Monitoring is one of the largest subsystems in RHQ. It's primary focus is to gather data (called "metrics" or "measurements") from each of the resources in inventory. It can graph this data for better visualization of your system behavior.
Monitoring also has the richest integration with the RHQ alerts subsystem. You can be notified when specific metric values are reached, when collected metrics fall outside of predetermined ranges or even more complex statistical calculations like "10% higher than the last 24-hr running average for this metric."
The data RHQ collects depends on the type of server or service being monitored. For instance, if you monitor a Linux platform, you can see metric data about: total, used, and free swap; total, used, shared, and free memory; total, idle, and user CPU; and more. For a Tomcat server instance you can view details such as the JVM total memory, active thread count and thread group count, uptime, process shared memory time, and more.
The following are concepts that relate to the monitoring subsystem.
Any measurement data that can be modeled as a simple numeric or string value can be monitored.
The very nature of numerical data makes it easy to graph and provide visual history for changes to values over time. RHQ calls these numeric measurements or "dynamic metrics". If a numeric measurement monotonically changes (for example, "Number of connections" monotonically increases, never decreases), these are called "trends-up metrics" but are still numeric. Numeric metrics are assumed to be constantly changing.

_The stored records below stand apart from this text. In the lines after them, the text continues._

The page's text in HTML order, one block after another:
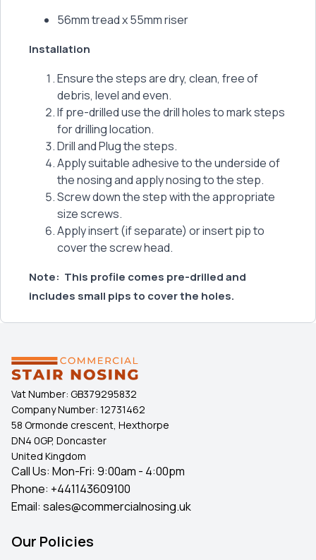
56mm tread x 55mm riser
Installation
Ensure the steps are dry, clean, free of
debris, level and even.
If pre-drilled use the drill holes to mark steps
for drilling location.
Drill and Plug the steps.
Apply suitable adhesive to the underside of
the nosing and apply nosing to the step.
Screw down the step with the appropriate
size screws.
Apply insert (if separate) or insert pip to
cover the screw head.
Note: This profile comes pre-drilled and
includes small pips to cover the holes.
Vat Number: GB379295832
Company Number: 12731462
58 Ormonde crescent, Hexthorpe
DN4 0GP, Doncaster
United Kingdom
Call Us: Mon-Fri: 9:00am - 4:00pm
Phone: +441143609100
Email: sales@commercialnosing.uk
Our Policies
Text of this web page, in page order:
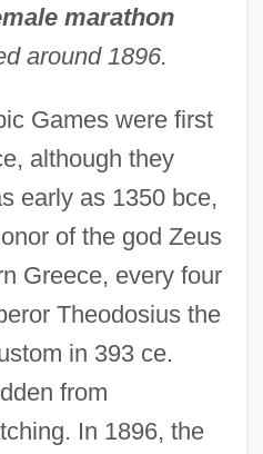
marathon
around 1896.
Games were first
although they
early as 1350 bce,
of the god Zeus
Greece, every four
Theodosius the
in 393 ce.
from
In 1896, the
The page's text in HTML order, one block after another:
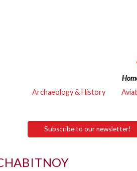
Archaeology & History
Subscribe to our newsletter!
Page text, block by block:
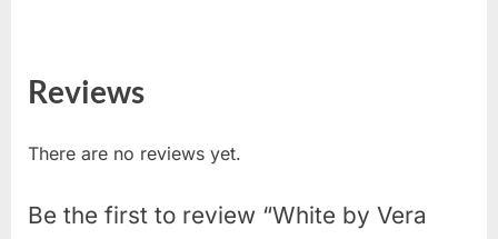
Reviews
There are no reviews yet.
Be the first to review “White by Vera
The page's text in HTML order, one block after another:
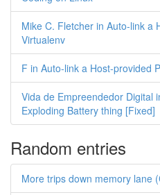
Mike C. Fletcher in Auto-link a
Virtualenv
F in Auto-link a Host-provided
Vida de Empreendedor Digital
Exploding Battery thing [Fixed]
Random entries
More trips down memory lane
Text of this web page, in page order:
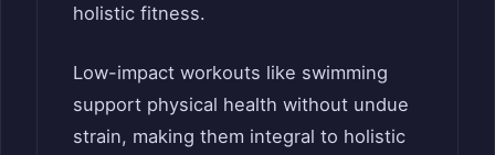
holistic fitness.
Low-impact workouts like swimming
support physical health without undue
strain, making them integral to holistic
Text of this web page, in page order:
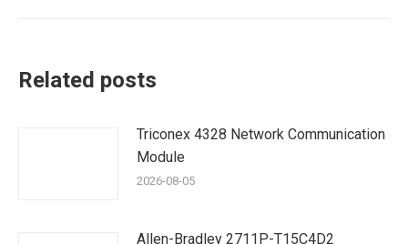
Related posts
Triconex 4328 Network Communication
Module
2026-08-05
Allen-Bradley 2711P-T15C4D2
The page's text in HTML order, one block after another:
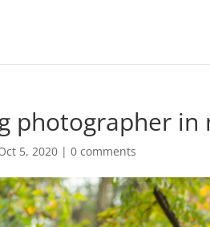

String-based data, on the other hand, is better represented as a list of changes to the value of that string over time - RHQ calls these "traits". Traits are assumed to be for the most part static values that rarely change. Traits are things like the version number of a piece of software or the hostname of a machine.

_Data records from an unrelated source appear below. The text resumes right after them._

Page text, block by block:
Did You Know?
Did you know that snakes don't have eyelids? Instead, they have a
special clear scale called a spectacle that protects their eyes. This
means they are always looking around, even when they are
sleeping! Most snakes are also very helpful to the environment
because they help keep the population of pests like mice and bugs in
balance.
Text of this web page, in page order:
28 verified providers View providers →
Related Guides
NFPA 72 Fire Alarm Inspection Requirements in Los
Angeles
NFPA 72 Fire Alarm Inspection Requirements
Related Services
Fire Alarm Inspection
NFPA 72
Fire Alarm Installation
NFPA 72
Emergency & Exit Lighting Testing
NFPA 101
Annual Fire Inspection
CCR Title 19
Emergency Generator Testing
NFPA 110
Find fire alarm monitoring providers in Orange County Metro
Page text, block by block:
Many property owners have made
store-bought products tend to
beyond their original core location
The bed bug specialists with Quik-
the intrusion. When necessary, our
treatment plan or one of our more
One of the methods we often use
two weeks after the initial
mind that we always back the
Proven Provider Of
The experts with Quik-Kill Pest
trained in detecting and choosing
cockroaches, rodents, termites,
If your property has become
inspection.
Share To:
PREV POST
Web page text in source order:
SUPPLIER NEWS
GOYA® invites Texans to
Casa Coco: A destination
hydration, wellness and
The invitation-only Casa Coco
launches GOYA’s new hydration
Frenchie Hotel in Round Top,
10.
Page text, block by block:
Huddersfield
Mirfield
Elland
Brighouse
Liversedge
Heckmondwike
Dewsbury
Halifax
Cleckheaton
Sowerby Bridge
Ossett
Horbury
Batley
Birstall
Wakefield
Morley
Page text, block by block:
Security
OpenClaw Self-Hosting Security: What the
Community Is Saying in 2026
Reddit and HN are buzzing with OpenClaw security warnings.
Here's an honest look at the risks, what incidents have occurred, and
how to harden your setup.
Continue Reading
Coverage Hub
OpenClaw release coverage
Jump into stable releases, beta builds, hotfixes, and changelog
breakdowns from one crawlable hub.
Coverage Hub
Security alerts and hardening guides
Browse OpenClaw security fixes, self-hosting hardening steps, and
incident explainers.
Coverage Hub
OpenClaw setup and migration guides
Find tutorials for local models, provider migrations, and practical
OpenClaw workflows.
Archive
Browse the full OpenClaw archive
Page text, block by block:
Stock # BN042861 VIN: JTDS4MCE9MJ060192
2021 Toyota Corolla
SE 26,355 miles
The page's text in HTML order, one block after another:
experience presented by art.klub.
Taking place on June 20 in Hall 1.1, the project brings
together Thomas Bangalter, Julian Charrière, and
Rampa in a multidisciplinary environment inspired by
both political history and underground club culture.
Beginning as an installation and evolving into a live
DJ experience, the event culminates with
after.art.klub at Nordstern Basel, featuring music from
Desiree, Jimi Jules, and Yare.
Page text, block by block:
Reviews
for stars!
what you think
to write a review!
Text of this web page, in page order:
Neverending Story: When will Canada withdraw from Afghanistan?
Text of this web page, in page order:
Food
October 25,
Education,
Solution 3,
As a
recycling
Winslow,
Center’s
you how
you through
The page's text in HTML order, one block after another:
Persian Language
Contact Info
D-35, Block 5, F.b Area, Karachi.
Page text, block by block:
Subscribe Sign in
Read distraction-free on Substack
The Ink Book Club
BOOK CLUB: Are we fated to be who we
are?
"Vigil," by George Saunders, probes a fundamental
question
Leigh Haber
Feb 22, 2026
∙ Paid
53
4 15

Call Time metrics (sometimes called "response time" metrics) are a special form of numerical data that attempts to, in a simple way, mimic some of the features you might find in a profiler (even though it should be pointed out that RHQ is not a profiler). Call time data allows, for example, for monitoring of method invocations on EJB calls or the response time of hits to specific URLs hosted by some web server. Only certain types of resources support Call Time metrics.
Before response times can be gathered or displayed, you need to do a few things.

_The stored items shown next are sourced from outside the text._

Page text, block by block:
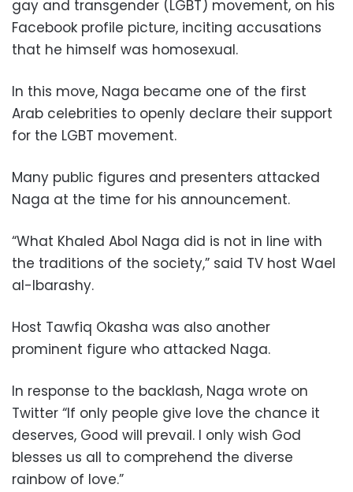
gay and transgender (LGBT) movement, on his
Facebook profile picture, inciting accusations
that he himself was homosexual.
In this move, Naga became one of the first
Arab celebrities to openly declare their support
for the LGBT movement.
Many public figures and presenters attacked
Naga at the time for his announcement.
“What Khaled Abol Naga did is not in line with
the traditions of the society,” said TV host Wael
al-Ibarashy.
Host Tawfiq Okasha was also another
prominent figure who attacked Naga.
In response to the backlash, Naga wrote on
Twitter “If only people give love the chance it
deserves, Good will prevail. I only wish God
blesses us all to comprehend the diverse
rainbow of love.”
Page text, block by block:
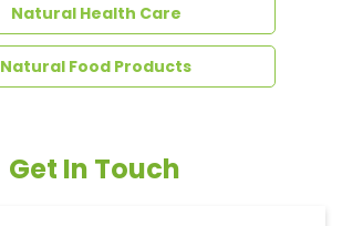
Natural Health Care
Natural Food Products
Get In Touch
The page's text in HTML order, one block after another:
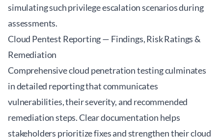
simulating such privilege escalation scenarios during
assessments.
Cloud Pentest Reporting — Findings, Risk Ratings &
Remediation
Comprehensive cloud penetration testing culminates
in detailed reporting that communicates
vulnerabilities, their severity, and recommended
remediation steps. Clear documentation helps
stakeholders prioritize fixes and strengthen their cloud
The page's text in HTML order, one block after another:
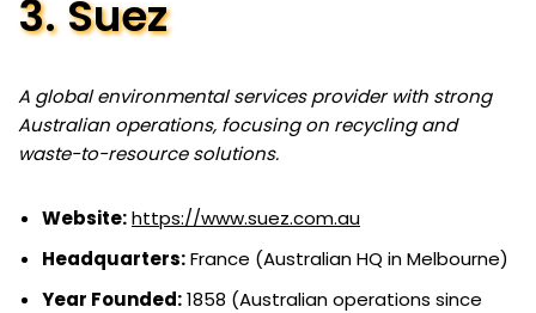
3. Suez
A global environmental services provider with strong
Australian operations, focusing on recycling and
waste-to-resource solutions.
Website:https://www.suez.com.au
Headquarters:France (Australian HQ in Melbourne)
Year Founded:1858 (Australian operations since
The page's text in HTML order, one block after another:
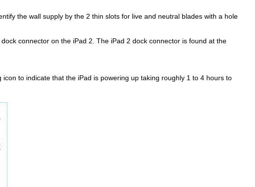
the wall supply by the 2 thin slots for live and neutral blades with a hole
connector on the iPad 2. The iPad 2 dock connector is found at the
to indicate that the iPad is powering up taking roughly 1 to 4 hours to
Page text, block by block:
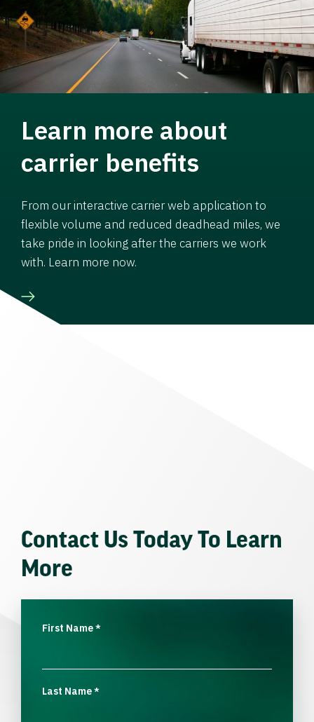
Learn more about
carrier benefits
From our interactive carrier web application to
flexible volume and reduced deadhead miles, we
take pride in looking after the carriers we work
with. Learn more now.
Contact Us Today To Learn
More
First Name*
Last Name*
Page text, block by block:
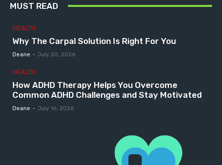
MUST READ
HEALTH
Why The Carpal Solution Is Right For You
Deane - July 20, 2026
HEALTH
How ADHD Therapy Helps You Overcome
Common ADHD Challenges and Stay Motivated
Deane - July 16, 2026

First you need to configure the resource so it can generate calltime data. For some resources (like the EJB service under JBossAS 4 Server resource type), there is nothing extra you need to do. If you want to track HTTP response times in a Tomcat web server, you'll need to add a response time filter inside Tomcat. There are instructions elsewhere in the docs on how to do this for particular resource types (like JBossAS 4, 5, 7 and Tomcat).
You must also configure the calltime connection properties inside RHQ. Again, some resources have nothing to do here, but for others, there are some connection properties you must set in order for calltime data to be collected:
|In the above example, you need to give the full path to the response time log file of the web application. You can optionally provide:
Finally, you must enable the metric schedule so it can begin to be collected. Go to a resource's Monitoring>Schedules page and look for the metric schedule whose type is "calltime" (for any resource that supports calltime metrics, there is only one of this type). Enable it like you would any other metric schedule.
Once enabled, call time data will begin to be collected. You can view the call time data in the Monitoring>Calltime subtab.
Availability is a special kind of measurement that is collected by RHQ. RHQ will continually check to see what resources are up and what are down. It will maintain a history of availability data for all resources, track things such as their downtime and their number of failures and will compute statistics such as MTBF (Mean Time Between Failures) and MTTR (Mean Time To Recovery).
A resource is normally either in one of two states - UP or DOWN. UP is usually denoted with a green checkmark icon and DOWN is usually denoted with red circle icon. A resource that is UP is considered up and running and can be managed by the agent. DOWN resources are considered unmanageable at the current time, usually due to the fact that the resource has been shutdown or is no longer active.
You may also see two other availability states for some resources. UNKNOWN (denoted with a grey question mark icon) indicates the availability for that resource is not known by RHQ at the current time. This is usually due to the agent being down and not reporting availability or it is a newly imported resource and its initial availability has not been received yet by the agent.
RHQ does collect live data across your entire enterprise but it doesn't do so on a millisecond-by-millisecond or even a second-by-second basis (again, RHQ is not a profiler). If it did this, it would potentially put undo load on your machines, many of which are likely in Production. Instead, RHQ enables each and every piece of metric data it gathers to have its own "schedule" for collection. You can choose to collect data as slow as every hour, or as fast as every 30 seconds, or anything in between. Each schedule can be enabled, disabled, or altered according to the needs of the user wanting RHQ to perform the collection.
When a resource is first created it get a set of default schedules. These defaults are known as metric "templates" in RHQ, and can be edited as well. After changes are made to the templates newly imported resources will have their schedules created with the new defaults. Template changes can optionally trickle down to the schedules already in the system.
RHQ has an intelligent background mechanism working to keep an upper bound on the size of monitoring data stored. Since monitoring data is most useful for managing the current state of the system and responding to perturbations within that current data, RHQ will gradually start to "compress" the raw data it has collected as it ages. This compression mechanism begins only after data is two weeks old up until it's one year old by default, at which point it is completely purged from the system.